In the ever-evolving landscape of agricultural technology, a groundbreaking study published in *智慧农业* is set to revolutionize how we extract and utilize critical information from Chinese texts related to tea pest and disease management. Led by XIE Yuxin, WEI Jiangshu, ZHANG Yao, and LI Fang from the College of Information Engineering at Sichuan Agricultural University, this research introduces a novel named entity recognition (NER) method that promises to enhance the accuracy and efficiency of intelligent agricultural information systems.
Named entity recognition is a cornerstone of natural language processing (NLP), enabling machines to identify and categorize key information within text. While NER has made significant strides in general domains like news and social media, the agricultural sector has lagged due to a lack of specialized datasets and the unique challenges posed by domain-specific texts. “Traditional sequence labeling models often struggle with nested and long-span entities, leading to poor segmentation and labeling performance,” explains lead author XIE Yuxin. “Our research addresses these challenges by developing a tailored NER approach that significantly improves recognition accuracy in the context of tea pest and disease.”
The proposed model comprises two core modules: a boundary prediction module and a label enhancement module. The boundary prediction module employs an attention-based mechanism to dynamically estimate the probability that consecutive tokens belong to the same entity, effectively addressing boundary ambiguity. The label enhancement module refines entity recognition using a biaffine classifier that jointly models entity spans and their corresponding category labels. This joint modeling approach captures intricate interactions between span representations and semantic label information, improving the identification of long or syntactically complex entities.
To reduce computational complexity while preserving model effectiveness, the architecture incorporates low-rank linear layers. These layers, constructed by integrating the adaptive channel weighting mechanism of Squeeze-and-Excitation Networks with low-rank decomposition techniques, replace traditional linear transformations, yielding improvements in both efficiency and representational capacity.

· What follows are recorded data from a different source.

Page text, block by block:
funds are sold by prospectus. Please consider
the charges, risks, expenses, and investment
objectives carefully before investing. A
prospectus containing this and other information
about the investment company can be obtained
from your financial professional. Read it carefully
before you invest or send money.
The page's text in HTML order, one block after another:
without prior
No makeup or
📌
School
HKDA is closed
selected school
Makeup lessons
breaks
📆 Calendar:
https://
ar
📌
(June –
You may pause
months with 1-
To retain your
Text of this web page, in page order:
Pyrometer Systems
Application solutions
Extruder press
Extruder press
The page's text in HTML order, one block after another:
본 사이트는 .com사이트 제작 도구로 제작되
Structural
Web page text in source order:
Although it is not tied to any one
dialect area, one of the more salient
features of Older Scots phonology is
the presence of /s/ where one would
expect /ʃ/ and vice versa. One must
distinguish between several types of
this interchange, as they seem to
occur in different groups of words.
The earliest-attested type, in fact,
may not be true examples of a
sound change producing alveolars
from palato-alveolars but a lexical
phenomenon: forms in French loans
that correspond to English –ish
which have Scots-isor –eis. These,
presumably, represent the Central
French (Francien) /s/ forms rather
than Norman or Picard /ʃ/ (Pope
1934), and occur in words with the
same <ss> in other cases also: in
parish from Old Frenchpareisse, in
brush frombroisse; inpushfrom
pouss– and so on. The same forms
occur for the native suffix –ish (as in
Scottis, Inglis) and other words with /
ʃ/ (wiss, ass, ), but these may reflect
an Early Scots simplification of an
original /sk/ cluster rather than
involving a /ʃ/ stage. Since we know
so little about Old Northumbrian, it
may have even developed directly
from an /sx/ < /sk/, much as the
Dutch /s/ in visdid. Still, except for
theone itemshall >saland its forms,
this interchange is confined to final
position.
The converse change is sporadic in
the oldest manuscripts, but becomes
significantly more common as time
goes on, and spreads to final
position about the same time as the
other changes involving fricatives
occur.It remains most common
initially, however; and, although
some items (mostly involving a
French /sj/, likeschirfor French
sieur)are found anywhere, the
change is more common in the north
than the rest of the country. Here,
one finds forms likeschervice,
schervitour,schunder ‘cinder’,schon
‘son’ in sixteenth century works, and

In addition to model development, the researchers constructed a domain-specific NER corpus through the systematic collection and annotation of entity information related to tea pest and disease from scientific literature, agricultural technical reports, and online texts. The annotated entities in the corpus were categorized into ten classes, including tea plant diseases, tea pests, disease symptoms, and pest symptoms. Based on this labeled corpus, a Chinese NER dataset focused on tea pest and disease was developed, referred to as the Chinese tea pest and disease dataset.

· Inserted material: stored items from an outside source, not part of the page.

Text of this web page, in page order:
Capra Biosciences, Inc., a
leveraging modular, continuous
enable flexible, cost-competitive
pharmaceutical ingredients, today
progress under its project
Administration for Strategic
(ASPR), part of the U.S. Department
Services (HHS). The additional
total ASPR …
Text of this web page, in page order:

Extensive experiments were conducted on the constructed dataset, comparing the proposed method with several mainstream NER approaches, including traditional sequence labeling models (e.g., BiLSTM-CRF), lexicon-enhanced models (e.g., SoftLexicon), and boundary smoothing strategies (e.g., Boundary Smooth). The results were impressive, with the proposed model achieving higher F1-Scores across all used datasets: 0.68% on the self-built dataset, 0.29% on ResumeNER, 0.96% on WeiboNER, 0.7% on CLUENER, and 0.5% on Taobao. “These outcomes demonstrate the model’s superior capacity for capturing intricate entity boundaries and semantics, confirming its robustness and adaptability when compared to current state-of-the-art methods,” notes co-author WEI Jiangshu.
The implications of this research for the agriculture sector are profound. Accurate and efficient NER can streamline information retrieval, knowledge graph construction, and decision-making processes, ultimately enhancing pest and disease management practices. “By improving the recognition of complex, nested, and long-span entities, our model can provide more precise and actionable insights to farmers and agricultural professionals,” says ZHANG Yao. “This can lead to better resource allocation, timely interventions, and ultimately, improved crop yields and quality.”

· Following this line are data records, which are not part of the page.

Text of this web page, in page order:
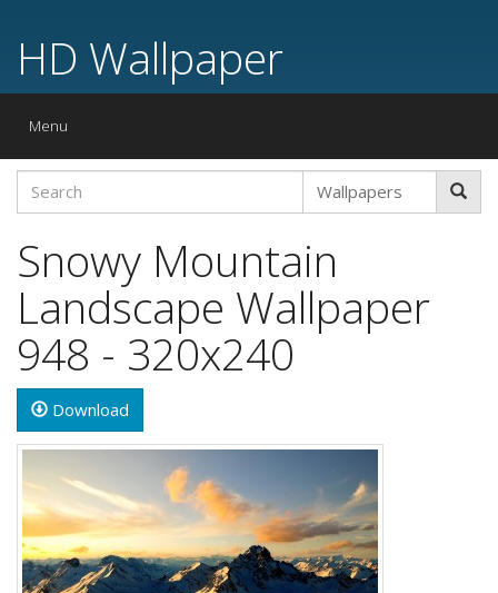
HD Wallpaper
Toggle
Menu
Snowy Mountain
Landscape Wallpaper
948 - 320x240
Download
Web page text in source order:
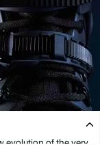
evolution of the very
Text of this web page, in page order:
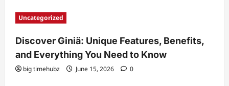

The study’s findings also highlight the broader applicability of the proposed NER approach. By demonstrating strong adaptability and robustness across both newly constructed and publicly available datasets, the model indicates its potential for use in other specialized domains within agriculture and beyond. “Our research not only addresses a critical gap in agricultural NLP but also sets a new benchmark for entity recognition in complex and fine-grained contexts,” adds LI Fang.
As the agriculture sector continues to embrace digital transformation, the integration of advanced NLP techniques like the one proposed by XIE Yuxin and their team will be instrumental in driving innovation and efficiency. This research, published in *智慧农业* and led by the College of Information Engineering at Sichuan Agricultural University, marks a significant step forward in the quest for smarter, more sustainable agricultural practices. The future of agri-tech is here, and it is powered by the precision of named entity recognition.